Write the records out exactly as shown. No pictures.

─── Data under study ───

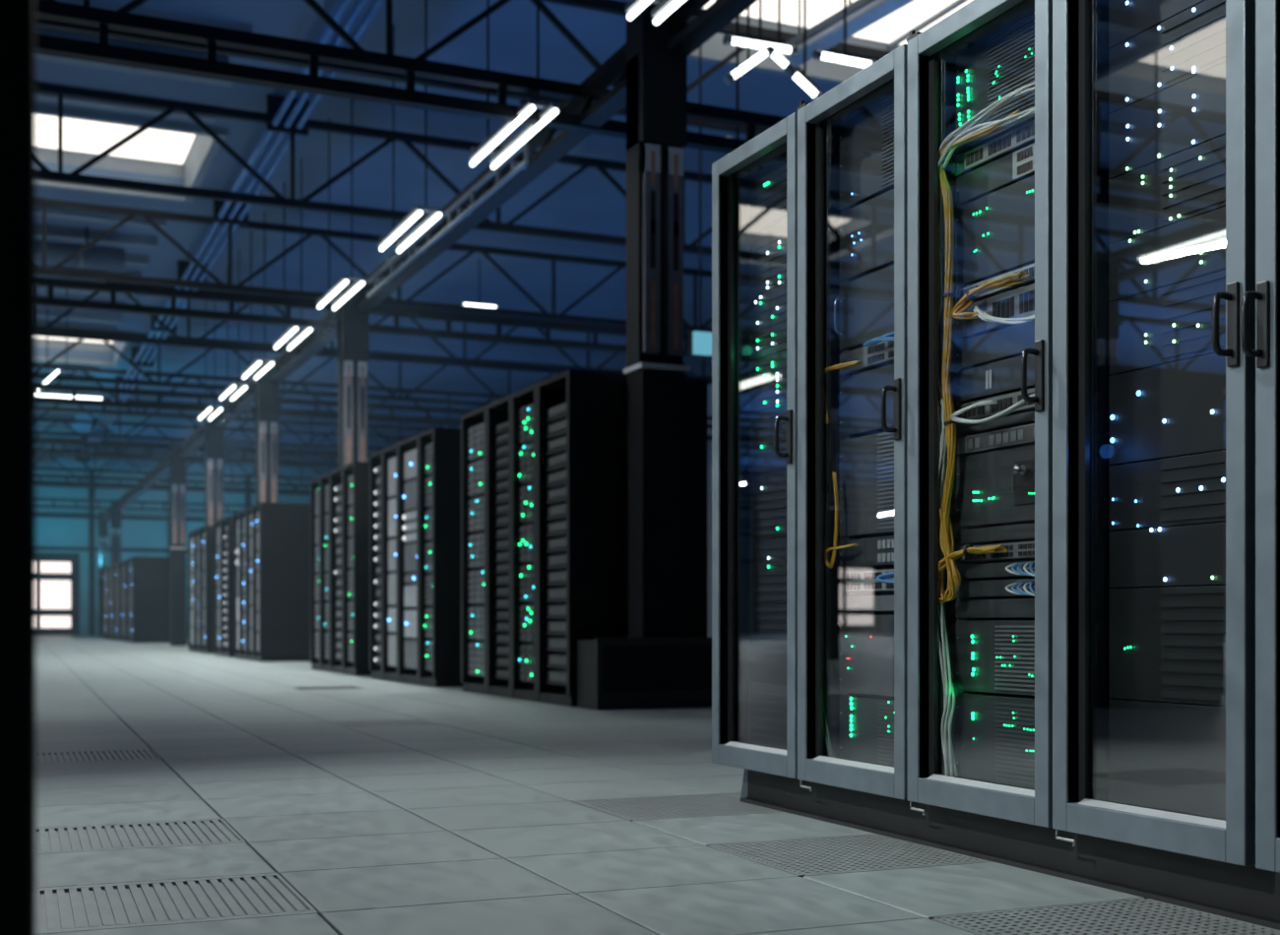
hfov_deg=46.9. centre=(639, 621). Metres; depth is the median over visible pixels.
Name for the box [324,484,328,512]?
server
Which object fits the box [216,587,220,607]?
storage unit
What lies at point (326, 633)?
server
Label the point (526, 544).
server
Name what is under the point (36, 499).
beam
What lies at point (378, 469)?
server
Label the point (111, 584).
storage unit
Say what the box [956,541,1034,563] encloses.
switch
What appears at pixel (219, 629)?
storage unit
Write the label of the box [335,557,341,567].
server
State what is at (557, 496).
server
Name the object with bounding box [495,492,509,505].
server
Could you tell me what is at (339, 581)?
server
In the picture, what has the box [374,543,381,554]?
server
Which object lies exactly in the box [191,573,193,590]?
storage unit
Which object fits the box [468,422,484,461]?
server
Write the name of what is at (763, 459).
server
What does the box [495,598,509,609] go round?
server
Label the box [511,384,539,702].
rack
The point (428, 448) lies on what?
server
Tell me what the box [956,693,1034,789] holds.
server
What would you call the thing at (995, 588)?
switch
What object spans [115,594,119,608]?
storage unit
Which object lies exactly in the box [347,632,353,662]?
server
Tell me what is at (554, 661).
server
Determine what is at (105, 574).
storage unit
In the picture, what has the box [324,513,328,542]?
server
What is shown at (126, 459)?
roof truss
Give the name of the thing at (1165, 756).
blank panel
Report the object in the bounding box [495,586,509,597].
server
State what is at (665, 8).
lamp
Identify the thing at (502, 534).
server
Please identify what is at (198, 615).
storage unit
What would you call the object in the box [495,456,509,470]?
server
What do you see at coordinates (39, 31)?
air duct
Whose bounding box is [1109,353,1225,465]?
server
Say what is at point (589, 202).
ceiling
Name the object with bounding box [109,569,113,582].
storage unit
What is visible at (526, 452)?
server
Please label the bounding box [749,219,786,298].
server
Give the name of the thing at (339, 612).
server
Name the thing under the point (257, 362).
lamp
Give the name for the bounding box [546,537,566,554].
server
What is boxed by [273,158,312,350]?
lamp
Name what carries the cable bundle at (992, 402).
attached to the tall cabinet at (1003, 824)
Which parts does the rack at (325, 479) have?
post, roof panel, panel, post
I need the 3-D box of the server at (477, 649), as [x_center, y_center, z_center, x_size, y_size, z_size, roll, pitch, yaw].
[-1.192,0.343,13.251,0.576,0.307,0.620,0,0,-24]
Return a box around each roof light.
[35,103,227,203]
[35,329,135,367]
[687,0,972,358]
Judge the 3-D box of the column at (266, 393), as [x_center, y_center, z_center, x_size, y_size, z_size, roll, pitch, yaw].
[-6.609,-1.976,26.184,0.400,5.232,0.340,0,0,-24]
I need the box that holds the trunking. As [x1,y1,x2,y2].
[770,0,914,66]
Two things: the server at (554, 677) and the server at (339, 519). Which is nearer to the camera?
the server at (554, 677)
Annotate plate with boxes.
[956,411,1034,435]
[956,522,1034,544]
[956,598,1034,618]
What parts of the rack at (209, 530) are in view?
post, roof panel, panel
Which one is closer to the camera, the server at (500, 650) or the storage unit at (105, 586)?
the server at (500, 650)
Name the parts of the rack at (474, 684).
post, roof panel, post, panel
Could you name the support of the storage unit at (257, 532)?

───

#### [Expected answer]
hfov_deg=46.9. centre=(639, 621). Metres; depth is the median over visible pixels.
Name for the box [324,484,328,512]?
server
Which object fits the box [216,587,220,607]?
storage unit
What lies at point (326, 633)?
server
Label the point (526, 544).
server
Name what is under the point (36, 499).
beam
What lies at point (378, 469)?
server
Label the point (111, 584).
storage unit
Say what the box [956,541,1034,563] encloses.
switch
What appears at pixel (219, 629)?
storage unit
Write the label of the box [335,557,341,567].
server
State what is at (557, 496).
server
Name the object with bounding box [495,492,509,505].
server
Could you tell me what is at (339, 581)?
server
In the picture, what has the box [374,543,381,554]?
server
Which object lies exactly in the box [191,573,193,590]?
storage unit
Which object fits the box [468,422,484,461]?
server
Write the name of what is at (763, 459).
server
What does the box [495,598,509,609] go round?
server
Label the box [511,384,539,702].
rack
The point (428, 448) lies on what?
server
Tell me what the box [956,693,1034,789] holds.
server
What would you call the thing at (995, 588)?
switch
What object spans [115,594,119,608]?
storage unit
Which object lies exactly in the box [347,632,353,662]?
server
Tell me what is at (554, 661).
server
Determine what is at (105, 574).
storage unit
In the picture, what has the box [324,513,328,542]?
server
What is shown at (126, 459)?
roof truss
Give the name of the thing at (1165, 756).
blank panel
Report the object in the bounding box [495,586,509,597].
server
State what is at (665, 8).
lamp
Identify the thing at (502, 534).
server
Please identify what is at (198, 615).
storage unit
What would you call the object in the box [495,456,509,470]?
server
What do you see at coordinates (39, 31)?
air duct
Whose bounding box is [1109,353,1225,465]?
server
Say what is at point (589, 202).
ceiling
Name the object with bounding box [109,569,113,582].
storage unit
What is visible at (526, 452)?
server
Please label the bounding box [749,219,786,298].
server
Give the name of the thing at (339, 612).
server
Name the thing under the point (257, 362).
lamp
Give the name for the bounding box [546,537,566,554].
server
What is boxed by [273,158,312,350]?
lamp
Name what carries the cable bundle at (992, 402).
attached to the tall cabinet at (1003, 824)
Which parts does the rack at (325, 479) have?
post, roof panel, panel, post
I need the 3-D box of the server at (477, 649), as [x_center, y_center, z_center, x_size, y_size, z_size, roll, pitch, yaw].
[-1.192,0.343,13.251,0.576,0.307,0.620,0,0,-24]
Return a box around each roof light.
[35,103,227,203]
[35,329,135,367]
[687,0,972,358]
Judge the 3-D box of the column at (266, 393), as [x_center, y_center, z_center, x_size, y_size, z_size, roll, pitch, yaw].
[-6.609,-1.976,26.184,0.400,5.232,0.340,0,0,-24]
I need the box that holds the trunking. As [x1,y1,x2,y2].
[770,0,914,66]
Two things: the server at (554, 677) and the server at (339, 519). Which is nearer to the camera?
the server at (554, 677)
Annotate plate with boxes.
[956,411,1034,435]
[956,522,1034,544]
[956,598,1034,618]
What parts of the rack at (209, 530) are in view?
post, roof panel, panel
Which one is closer to the camera, the server at (500, 650) or the storage unit at (105, 586)?
the server at (500, 650)
Name the parts of the rack at (474, 684).
post, roof panel, post, panel
Could you name the support of the storage unit at (257, 532)?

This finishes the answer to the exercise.